(Saved data entries)
■ ■ ■ ■

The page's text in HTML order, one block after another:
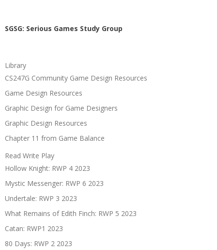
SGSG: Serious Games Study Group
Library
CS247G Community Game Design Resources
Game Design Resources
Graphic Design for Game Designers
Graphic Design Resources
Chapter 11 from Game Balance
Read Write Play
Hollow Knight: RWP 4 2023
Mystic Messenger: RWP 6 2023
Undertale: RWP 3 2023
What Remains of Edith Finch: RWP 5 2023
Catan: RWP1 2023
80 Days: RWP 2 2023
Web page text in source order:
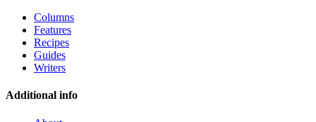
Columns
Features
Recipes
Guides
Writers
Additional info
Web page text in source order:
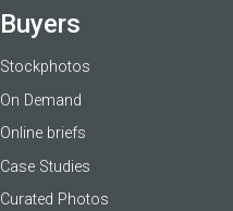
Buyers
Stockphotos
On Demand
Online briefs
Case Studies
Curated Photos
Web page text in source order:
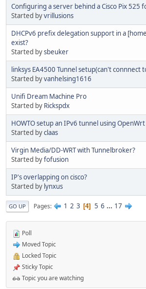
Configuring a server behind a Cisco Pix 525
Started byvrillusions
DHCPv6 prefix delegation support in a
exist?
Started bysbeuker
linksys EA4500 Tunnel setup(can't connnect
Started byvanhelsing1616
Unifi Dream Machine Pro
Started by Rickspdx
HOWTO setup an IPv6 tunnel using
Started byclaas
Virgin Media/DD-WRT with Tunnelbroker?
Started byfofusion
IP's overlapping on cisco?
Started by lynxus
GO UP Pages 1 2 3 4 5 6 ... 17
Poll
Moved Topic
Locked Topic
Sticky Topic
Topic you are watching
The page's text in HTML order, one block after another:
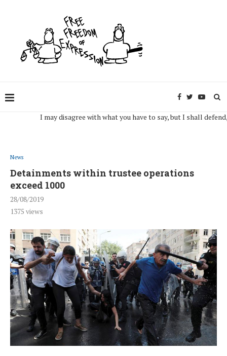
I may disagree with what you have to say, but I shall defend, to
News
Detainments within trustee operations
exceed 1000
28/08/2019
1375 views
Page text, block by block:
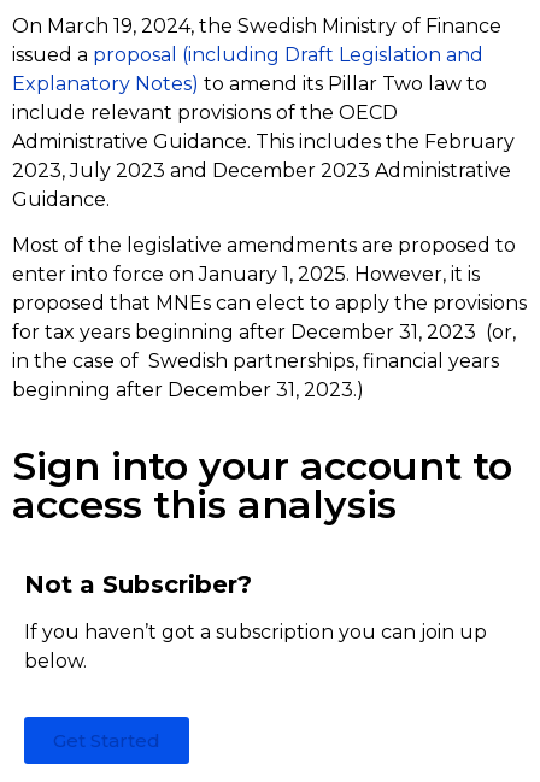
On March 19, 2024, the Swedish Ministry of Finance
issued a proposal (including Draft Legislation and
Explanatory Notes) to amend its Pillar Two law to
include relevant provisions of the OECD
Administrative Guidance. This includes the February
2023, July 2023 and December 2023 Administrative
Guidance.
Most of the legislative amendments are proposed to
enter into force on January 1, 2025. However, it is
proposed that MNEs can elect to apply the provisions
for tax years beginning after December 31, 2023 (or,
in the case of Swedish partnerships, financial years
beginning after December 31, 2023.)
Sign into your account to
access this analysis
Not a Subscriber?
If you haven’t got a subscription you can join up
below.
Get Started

■ ■ ■ ■

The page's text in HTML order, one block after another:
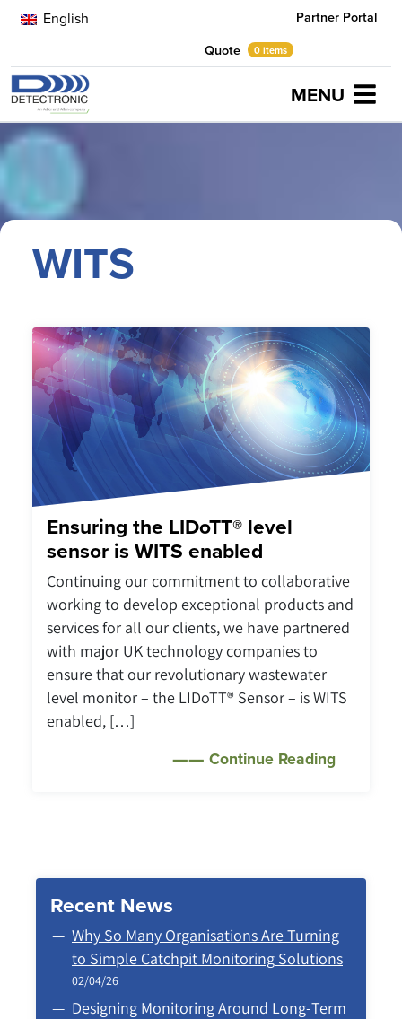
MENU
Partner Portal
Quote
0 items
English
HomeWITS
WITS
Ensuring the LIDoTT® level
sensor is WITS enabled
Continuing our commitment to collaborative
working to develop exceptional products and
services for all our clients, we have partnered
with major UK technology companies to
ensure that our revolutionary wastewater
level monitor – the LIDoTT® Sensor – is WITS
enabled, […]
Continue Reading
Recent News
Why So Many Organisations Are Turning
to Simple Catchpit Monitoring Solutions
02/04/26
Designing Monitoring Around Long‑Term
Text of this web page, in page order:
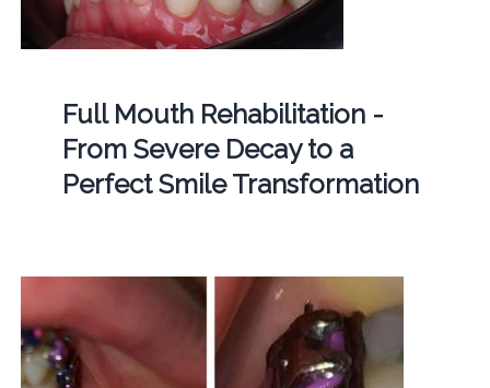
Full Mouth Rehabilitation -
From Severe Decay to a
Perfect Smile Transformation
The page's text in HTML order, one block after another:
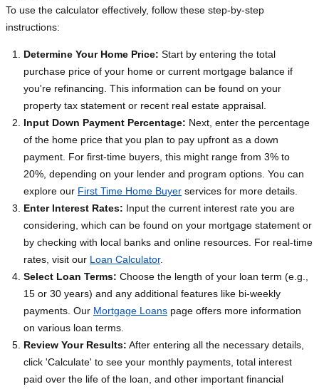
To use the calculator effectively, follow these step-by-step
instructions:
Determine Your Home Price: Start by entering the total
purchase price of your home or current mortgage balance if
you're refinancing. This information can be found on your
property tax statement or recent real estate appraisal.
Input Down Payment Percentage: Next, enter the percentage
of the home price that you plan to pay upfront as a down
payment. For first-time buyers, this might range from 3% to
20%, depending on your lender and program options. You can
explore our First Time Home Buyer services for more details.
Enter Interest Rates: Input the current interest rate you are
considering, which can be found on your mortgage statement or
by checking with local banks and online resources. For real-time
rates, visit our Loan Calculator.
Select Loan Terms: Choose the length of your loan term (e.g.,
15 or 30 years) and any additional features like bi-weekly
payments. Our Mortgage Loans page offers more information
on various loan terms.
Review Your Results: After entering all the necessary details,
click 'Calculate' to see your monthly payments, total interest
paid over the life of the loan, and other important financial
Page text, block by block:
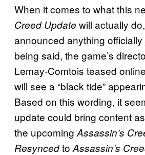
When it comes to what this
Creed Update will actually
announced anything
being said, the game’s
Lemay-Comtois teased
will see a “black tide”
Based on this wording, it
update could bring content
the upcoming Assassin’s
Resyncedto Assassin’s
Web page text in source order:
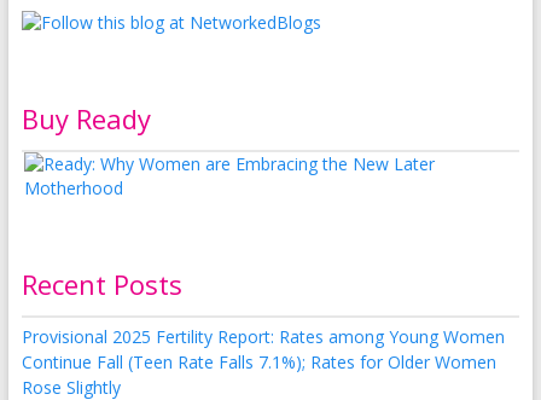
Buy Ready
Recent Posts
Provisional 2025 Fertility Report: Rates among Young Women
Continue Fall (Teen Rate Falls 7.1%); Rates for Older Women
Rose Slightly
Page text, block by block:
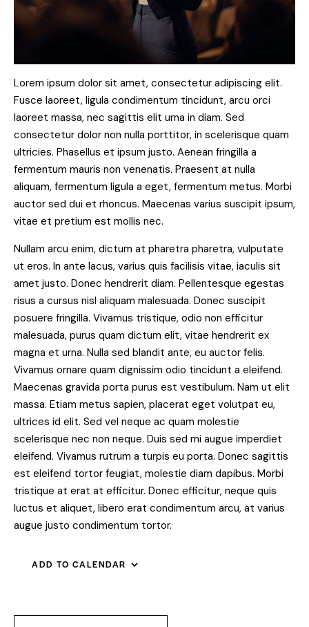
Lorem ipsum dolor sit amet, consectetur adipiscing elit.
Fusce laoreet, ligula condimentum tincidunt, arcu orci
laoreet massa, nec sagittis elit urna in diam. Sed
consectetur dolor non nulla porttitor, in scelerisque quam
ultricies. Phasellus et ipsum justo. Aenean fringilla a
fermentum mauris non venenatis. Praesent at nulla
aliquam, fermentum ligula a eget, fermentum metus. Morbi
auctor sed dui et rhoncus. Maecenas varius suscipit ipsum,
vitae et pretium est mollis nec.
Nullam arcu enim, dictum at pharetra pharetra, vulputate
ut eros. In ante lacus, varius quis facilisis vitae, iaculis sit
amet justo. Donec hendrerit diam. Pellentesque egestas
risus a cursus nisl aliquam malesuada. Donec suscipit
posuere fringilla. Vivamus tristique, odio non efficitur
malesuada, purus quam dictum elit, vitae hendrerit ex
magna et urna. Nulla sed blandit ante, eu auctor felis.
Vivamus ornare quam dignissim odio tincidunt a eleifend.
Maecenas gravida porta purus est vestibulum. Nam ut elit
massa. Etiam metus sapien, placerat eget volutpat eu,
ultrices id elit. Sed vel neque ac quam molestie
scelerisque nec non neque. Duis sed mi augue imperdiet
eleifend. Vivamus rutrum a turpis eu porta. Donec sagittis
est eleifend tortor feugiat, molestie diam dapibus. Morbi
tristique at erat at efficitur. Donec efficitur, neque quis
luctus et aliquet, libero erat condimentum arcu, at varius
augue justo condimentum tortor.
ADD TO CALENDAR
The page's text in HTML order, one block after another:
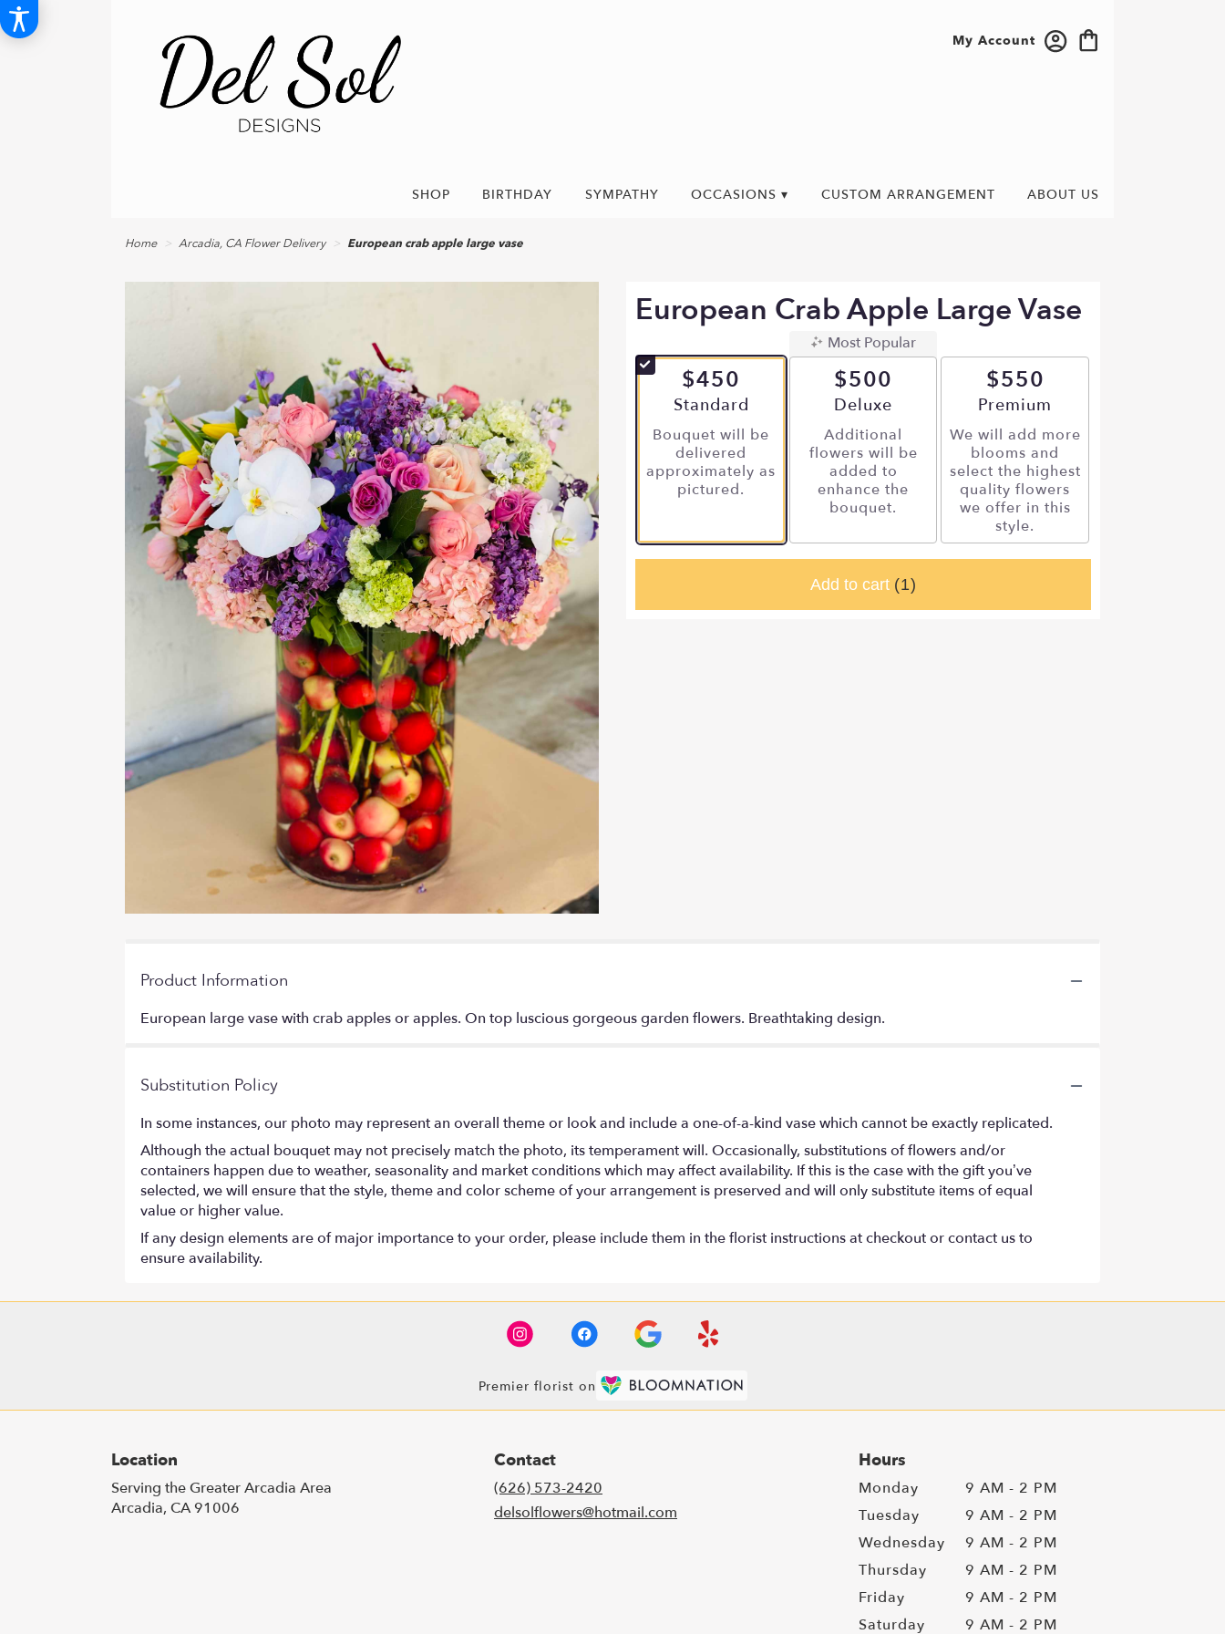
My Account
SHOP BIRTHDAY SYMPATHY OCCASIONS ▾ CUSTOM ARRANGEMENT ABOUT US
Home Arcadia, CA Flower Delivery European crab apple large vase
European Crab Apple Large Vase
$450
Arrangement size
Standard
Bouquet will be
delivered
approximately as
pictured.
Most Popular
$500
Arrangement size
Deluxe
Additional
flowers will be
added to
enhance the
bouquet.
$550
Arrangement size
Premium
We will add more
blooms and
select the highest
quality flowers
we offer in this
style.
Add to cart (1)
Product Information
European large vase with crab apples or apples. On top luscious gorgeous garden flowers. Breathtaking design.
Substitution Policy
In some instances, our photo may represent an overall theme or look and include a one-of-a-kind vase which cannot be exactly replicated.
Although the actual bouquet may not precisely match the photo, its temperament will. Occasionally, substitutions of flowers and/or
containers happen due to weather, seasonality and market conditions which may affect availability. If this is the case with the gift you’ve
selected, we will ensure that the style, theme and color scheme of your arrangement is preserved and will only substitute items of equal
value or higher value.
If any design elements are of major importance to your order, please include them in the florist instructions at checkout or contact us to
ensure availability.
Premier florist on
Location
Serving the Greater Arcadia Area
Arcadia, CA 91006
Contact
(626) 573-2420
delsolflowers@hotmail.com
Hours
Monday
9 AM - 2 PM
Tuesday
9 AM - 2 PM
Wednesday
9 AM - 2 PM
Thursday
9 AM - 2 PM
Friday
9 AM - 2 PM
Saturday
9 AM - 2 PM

■ ■ ■ ■

• **Instructions for the task**
Would you transcribe the lines above exactly, going from the line bearing "rates, visit our Loan Calculator." through the line bearing "auctor sed dui", and drop the pictures from the copy?

• **Solution for this problem**
rates, visit our Loan Calculator.
Select Loan Terms: Choose the length of your loan term (e.g.,
15 or 30 years) and any additional features like bi-weekly
payments. Our Mortgage Loans page offers more information
on various loan terms.
Review Your Results: After entering all the necessary details,
click 'Calculate' to see your monthly payments, total interest
paid over the life of the loan, and other important financial
Page text, block by block:
When it comes to what this
Creed Update will actually
announced anything
being said, the game’s
Lemay-Comtois teased
will see a “black tide”
Based on this wording, it
update could bring content
the upcoming Assassin’s
Resyncedto Assassin’s
Web page text in source order:
Buy Ready
Recent Posts
Provisional 2025 Fertility Report: Rates among Young Women
Continue Fall (Teen Rate Falls 7.1%); Rates for Older Women
Rose Slightly
Page text, block by block:
Lorem ipsum dolor sit amet, consectetur adipiscing elit.
Fusce laoreet, ligula condimentum tincidunt, arcu orci
laoreet massa, nec sagittis elit urna in diam. Sed
consectetur dolor non nulla porttitor, in scelerisque quam
ultricies. Phasellus et ipsum justo. Aenean fringilla a
fermentum mauris non venenatis. Praesent at nulla
aliquam, fermentum ligula a eget, fermentum metus. Morbi
auctor sed dui et rhoncus. Maecenas varius suscipit ipsum,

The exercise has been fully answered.